> For clean Markdown of any page, append .md to the page URL.
> For a complete documentation index, see https://docs.nvidia.com/nemo/automodel/llms.txt.
> For AI client integration (Claude Code, Cursor, etc.), connect to the MCP server at https://docs.nvidia.com/nemo/automodel/_mcp/server.

# nemo_automodel.components.models.common.hf_checkpointing_mixin

HuggingFace-compatible checkpointing mixin for NeMo Automodel.

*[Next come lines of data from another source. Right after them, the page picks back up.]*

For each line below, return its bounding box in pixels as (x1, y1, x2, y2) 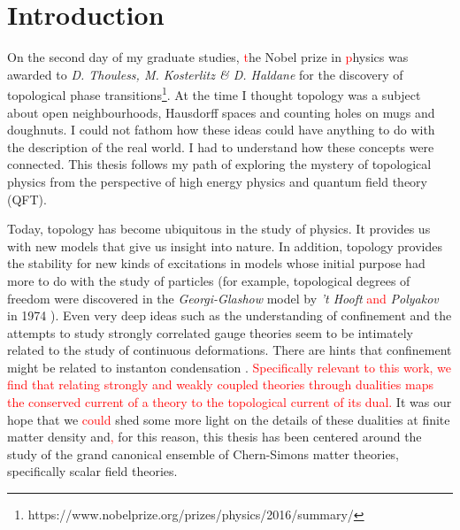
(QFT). (7, 189, 47, 208)
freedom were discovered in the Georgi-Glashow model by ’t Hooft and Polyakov (7, 288, 439, 307)
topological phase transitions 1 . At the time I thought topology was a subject (7, 83, 421, 104)
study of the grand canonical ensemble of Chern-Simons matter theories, (7, 444, 400, 463)
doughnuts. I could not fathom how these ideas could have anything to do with (7, 120, 435, 139)
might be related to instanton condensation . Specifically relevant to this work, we (7, 357, 452, 376)
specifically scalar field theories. (7, 462, 178, 480)
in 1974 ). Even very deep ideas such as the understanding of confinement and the (7, 306, 452, 325)
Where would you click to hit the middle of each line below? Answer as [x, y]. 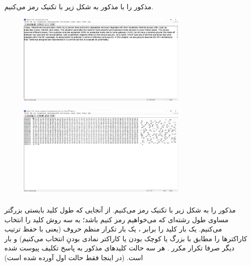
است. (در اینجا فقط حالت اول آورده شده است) [74, 257]
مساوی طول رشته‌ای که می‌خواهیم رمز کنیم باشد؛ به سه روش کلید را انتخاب [117, 219]
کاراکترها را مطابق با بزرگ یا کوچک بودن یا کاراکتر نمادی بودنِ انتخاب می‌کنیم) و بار [126, 238]
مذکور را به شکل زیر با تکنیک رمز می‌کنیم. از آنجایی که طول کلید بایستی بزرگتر [120, 209]
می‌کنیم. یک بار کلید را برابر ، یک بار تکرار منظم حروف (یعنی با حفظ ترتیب [113, 229]
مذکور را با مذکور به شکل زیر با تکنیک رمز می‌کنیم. [79, 7]
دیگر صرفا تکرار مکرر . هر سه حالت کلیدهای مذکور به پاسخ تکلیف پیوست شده [119, 248]
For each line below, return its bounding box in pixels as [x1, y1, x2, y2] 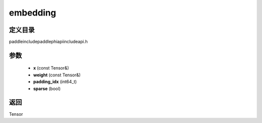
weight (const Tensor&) [33, 72, 81, 78]
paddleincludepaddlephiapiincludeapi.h [9, 39, 88, 45]
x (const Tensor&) [33, 65, 69, 71]
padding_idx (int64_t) [33, 79, 77, 85]
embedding [9, 7, 56, 18]
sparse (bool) [33, 86, 61, 91]
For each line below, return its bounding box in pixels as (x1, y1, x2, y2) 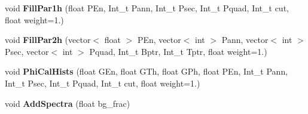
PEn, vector (137, 33, 181, 46)
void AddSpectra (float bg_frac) (5, 97, 130, 109)
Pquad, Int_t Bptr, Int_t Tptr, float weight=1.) (89, 45, 267, 57)
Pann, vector (221, 33, 269, 46)
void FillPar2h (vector (5, 33, 91, 46)
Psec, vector (5, 45, 49, 57)
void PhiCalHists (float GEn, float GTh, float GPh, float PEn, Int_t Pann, (5, 65, 288, 78)
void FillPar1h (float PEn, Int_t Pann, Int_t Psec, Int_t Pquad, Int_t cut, (5, 2, 289, 14)

This module provides a mixin class that gives models HuggingFace-compatible
save\_pretrained() and from\_pretrained() methods while using NeMo's checkpointing
infrastructure internally.

Key design principle: We do NOT override state\_dict() or load\_state\_dict().
PyTorch's DCP expects these to behave like standard nn.Module methods.
HF format conversions happen only in save\_pretrained() and from\_pretrained() via Checkpointer.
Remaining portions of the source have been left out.